[Opening Entries provided section]
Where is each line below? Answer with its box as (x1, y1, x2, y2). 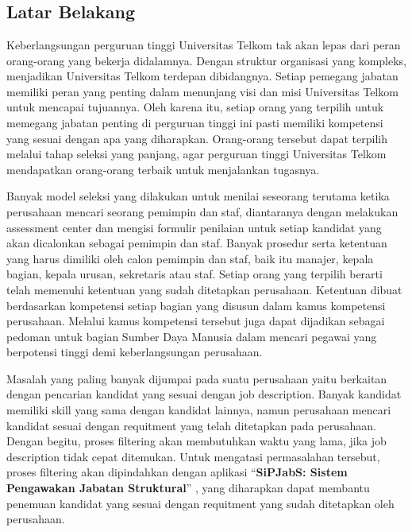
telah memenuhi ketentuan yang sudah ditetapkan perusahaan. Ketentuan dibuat (6, 281, 402, 297)
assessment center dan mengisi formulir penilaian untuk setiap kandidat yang (6, 219, 382, 235)
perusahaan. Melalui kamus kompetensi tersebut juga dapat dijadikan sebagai (6, 313, 385, 329)
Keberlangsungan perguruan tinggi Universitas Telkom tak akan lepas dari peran (6, 37, 401, 52)
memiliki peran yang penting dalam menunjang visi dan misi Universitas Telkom (6, 83, 399, 99)
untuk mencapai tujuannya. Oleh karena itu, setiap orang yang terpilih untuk (6, 99, 384, 115)
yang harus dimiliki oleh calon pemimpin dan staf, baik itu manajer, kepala (6, 250, 374, 266)
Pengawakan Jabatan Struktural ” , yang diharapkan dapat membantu (6, 480, 370, 496)
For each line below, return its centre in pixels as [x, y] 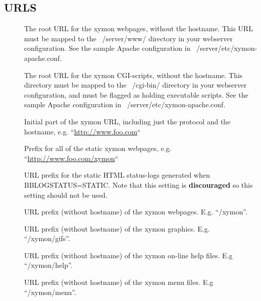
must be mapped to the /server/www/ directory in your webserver [128, 38]
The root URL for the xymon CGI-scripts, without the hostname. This [134, 75]
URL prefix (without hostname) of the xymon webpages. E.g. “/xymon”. [136, 212]
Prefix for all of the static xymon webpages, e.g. [98, 148]
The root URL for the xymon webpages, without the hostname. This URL [139, 28]
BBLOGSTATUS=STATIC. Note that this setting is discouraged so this [139, 184]
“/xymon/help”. [49, 265]
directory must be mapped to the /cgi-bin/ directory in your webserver [136, 85]
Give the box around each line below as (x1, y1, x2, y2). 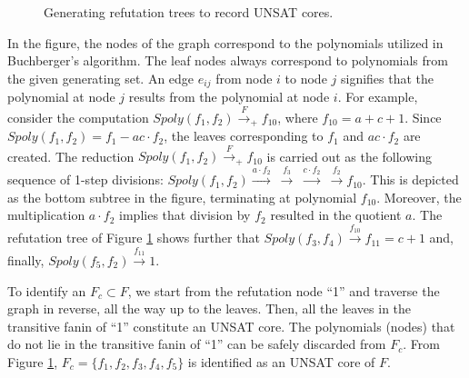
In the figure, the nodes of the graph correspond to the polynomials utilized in (7, 33, 444, 52)
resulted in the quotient (270, 205, 402, 224)
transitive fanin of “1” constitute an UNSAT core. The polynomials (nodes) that (7, 316, 455, 335)
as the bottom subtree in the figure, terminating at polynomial (7, 187, 357, 206)
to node (284, 68, 327, 87)
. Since (404, 107, 442, 126)
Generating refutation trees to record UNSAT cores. (44, 3, 334, 21)
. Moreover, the (376, 187, 462, 206)
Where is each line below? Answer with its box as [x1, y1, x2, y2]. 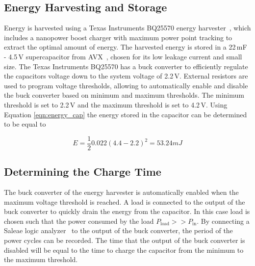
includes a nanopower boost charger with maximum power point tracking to [4, 32, 232, 42]
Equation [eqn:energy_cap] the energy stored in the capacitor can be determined [4, 109, 247, 119]
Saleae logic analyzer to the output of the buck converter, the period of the [4, 225, 233, 236]
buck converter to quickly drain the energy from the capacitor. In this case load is [4, 206, 250, 216]
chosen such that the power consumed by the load [4, 215, 154, 226]
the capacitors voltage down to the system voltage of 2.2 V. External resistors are [4, 71, 248, 81]
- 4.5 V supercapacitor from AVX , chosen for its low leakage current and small [4, 51, 242, 61]
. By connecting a [197, 215, 250, 226]
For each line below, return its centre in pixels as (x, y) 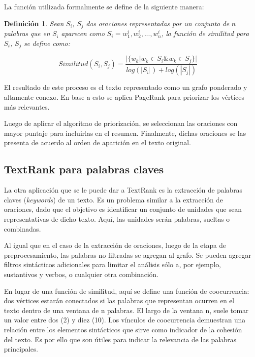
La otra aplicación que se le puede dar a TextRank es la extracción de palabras (123, 190)
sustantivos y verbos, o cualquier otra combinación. (81, 274)
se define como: (47, 43)
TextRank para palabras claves (84, 169)
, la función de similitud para (205, 33)
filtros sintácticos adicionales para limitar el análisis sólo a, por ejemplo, (112, 264)
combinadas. (23, 228)
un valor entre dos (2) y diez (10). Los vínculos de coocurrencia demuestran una (125, 320)
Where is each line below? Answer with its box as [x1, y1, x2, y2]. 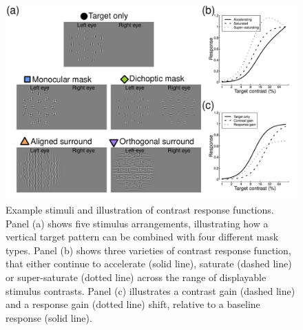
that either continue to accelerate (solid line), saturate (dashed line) [6, 256, 292, 271]
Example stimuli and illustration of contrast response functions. [6, 202, 274, 216]
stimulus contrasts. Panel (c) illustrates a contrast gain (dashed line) [6, 283, 295, 298]
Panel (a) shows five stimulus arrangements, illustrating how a [6, 216, 269, 230]
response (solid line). [6, 310, 92, 324]
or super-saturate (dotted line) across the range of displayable [6, 269, 267, 284]
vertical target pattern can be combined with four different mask [6, 229, 279, 244]
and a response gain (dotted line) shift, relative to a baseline [6, 297, 260, 311]
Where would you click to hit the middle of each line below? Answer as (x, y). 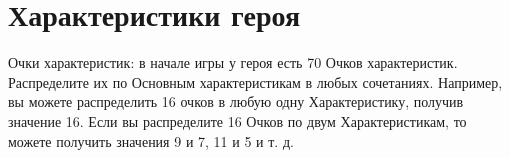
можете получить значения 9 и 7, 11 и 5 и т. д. (151, 140)
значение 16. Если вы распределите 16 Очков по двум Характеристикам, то (237, 120)
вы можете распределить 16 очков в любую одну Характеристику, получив (236, 101)
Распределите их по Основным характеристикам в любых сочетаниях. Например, (255, 81)
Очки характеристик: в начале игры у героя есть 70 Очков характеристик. (233, 62)
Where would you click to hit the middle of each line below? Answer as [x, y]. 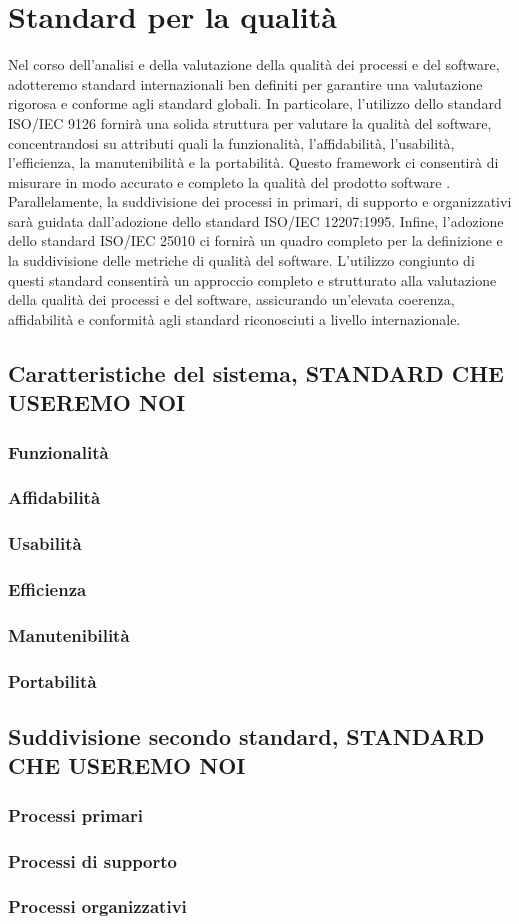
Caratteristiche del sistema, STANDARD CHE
[Closing Entries provided section]
Description of the task. Search the data above for the string "load" and copy each line that has it.

Result for this task.
buck converter to quickly drain the energy from the capacitor. In this case load is [4, 206, 250, 216]
chosen such that the power consumed by the load [4, 215, 154, 226]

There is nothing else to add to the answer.